I change the MTU on the adaptors from 9000 to 1500. I guess CRS304-4XG doesn’t like jumbo frames? This change increase my Bitrate but now I have an issue with excessive retries. An help would be appreciated.

thomas@prodesk:~$ iperf3 -c 10.0.0.1
Connecting to host 10.0.0.1, port 5201
[ 5] local 10.0.0.2 port 41846 connected to 10.0.0.1 port 5201
[ ID] Interval Transfer Bitrate Retr Cwnd
[ 5] 0.00-1.00 sec 404 MBytes 3.39 Gbits/sec 2186 136 KBytes
[ 5] 1.00-2.00 sec 402 MBytes 3.37 Gbits/sec 2075 122 KBytes
[ 5] 2.00-3.00 sec 404 MBytes 3.39 Gbits/sec 2159 140 KBytes
[ 5] 3.00-4.00 sec 401 MBytes 3.37 Gbits/sec 2278 222 KBytes
[ 5] 4.00-5.00 sec 402 MBytes 3.37 Gbits/sec 2183 148 KBytes
[ 5] 5.00-6.00 sec 404 MBytes 3.39 Gbits/sec 2260 113 KBytes
[ 5] 6.00-7.00 sec 402 MBytes 3.37 Gbits/sec 2310 105 KBytes
[ 5] 7.00-8.00 sec 403 MBytes 3.38 Gbits/sec 2411 126 KBytes
[ 5] 8.00-9.00 sec 403 MBytes 3.38 Gbits/sec 2326 106 KBytes
[ 5] 9.00-10.00 sec 402 MBytes 3.37 Gbits/sec 2401 156 KBytes


[ ID] Interval Transfer Bitrate Retr
[ 5] 0.00-10.00 sec 3.93 GBytes 3.38 Gbits/sec 22589 sender
[ 5] 0.00-10.00 sec 3.93 GBytes 3.37 Gbits/sec receiver

iperf Done.

Retransmissions are one of ways for TCP to throttle back. And they indicate that it’s not the first leg from transmitter which has (performance) problems.
You can try with UDP connectivity … start with modest bandwidth setting (e.g. 2Gbps) and gradually increase it. At some certain point you’ll start seeing missing packets in receiver’s report.
It’s hard to tell where the bottleneck lies, but it’s quite likely it’s the receiver itself, even basic processing of multi-Gbps is not eaxactly peace a cake. Definitely check port stats on switch, if it starts to show dropped packets it will help to narrow down on the location of bottleneck.
So another possibility is to run TCP tests with multiple parallel streams. It gives opportunity to both sender and recriver to process data using multiple CPU cores in parallel. Then you check the sum of all parallel streams.

Re. MTU sizes: switches mostly operate in “store and forward” mode, they first receive full frame, store it in buffer and then forward it through egress port. So switches have to assume some maximum frame size in order to establish some granularity of buffer space. And this granularity is in MT world named L2MTU. Any frame, larger than that, arriving on ingress port will get dropped due to inability to store it. It can be adjusted according zo needs but there’s upper limit and it depends on switch chip (some switch chips don’t even support jumbo feames, some support sizes up to around 4kB, etc.).
So when going for jumbo frames, one has to check all L2 devices about maximum L2MTU … and then set thrm to equal values. When considering setting (L3) MTU, one has to consider ethernet headers (minimum of 18 bytes).
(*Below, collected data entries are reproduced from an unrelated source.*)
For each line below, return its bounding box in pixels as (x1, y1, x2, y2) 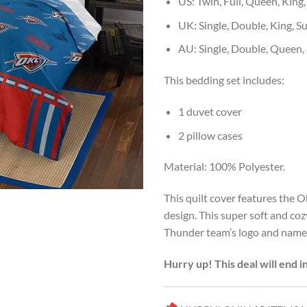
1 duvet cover (177, 104, 242, 118)
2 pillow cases (177, 128, 243, 142)
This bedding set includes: (164, 73, 284, 87)
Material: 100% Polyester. (164, 160, 285, 173)
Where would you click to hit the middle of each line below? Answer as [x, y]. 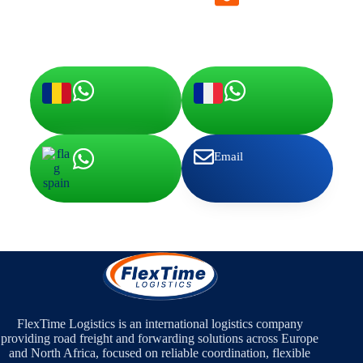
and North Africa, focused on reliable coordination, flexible [160, 352]
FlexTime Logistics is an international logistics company [160, 323]
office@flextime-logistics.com [227, 17]
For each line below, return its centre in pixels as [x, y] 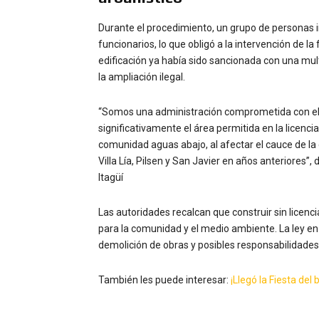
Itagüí [111, 177]
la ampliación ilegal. [142, 77]
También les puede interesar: [164, 280]
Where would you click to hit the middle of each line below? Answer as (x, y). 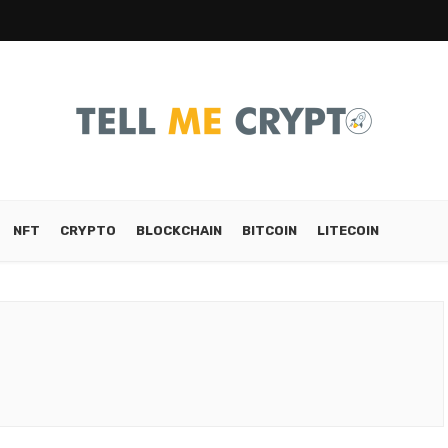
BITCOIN (269, 230)
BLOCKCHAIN (179, 230)
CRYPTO (88, 230)
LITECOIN (348, 230)
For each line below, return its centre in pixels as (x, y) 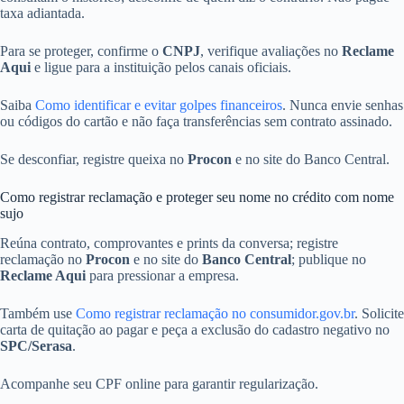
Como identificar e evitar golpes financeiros (159, 106)
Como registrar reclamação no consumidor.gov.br (215, 313)
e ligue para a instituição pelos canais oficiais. (161, 68)
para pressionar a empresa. (162, 275)
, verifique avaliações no (271, 51)
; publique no (329, 259)
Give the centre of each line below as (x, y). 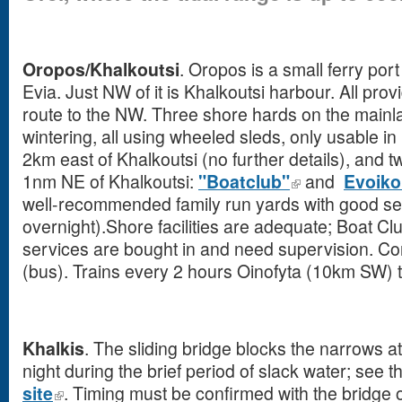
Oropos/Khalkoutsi (101, 69)
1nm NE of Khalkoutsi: (110, 181)
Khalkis (53, 348)
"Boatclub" (244, 181)

Another thing to consider: the most straight-forward thinking would be to set L2MTU to switch chip max supported value everywhere. That would work but would waste buffer space - due to granularity. E.g. setting L2MTU to 9kB instead of 4.5kB while actual frame sizes are up to 4kB means only half the maximum number of buffered frames.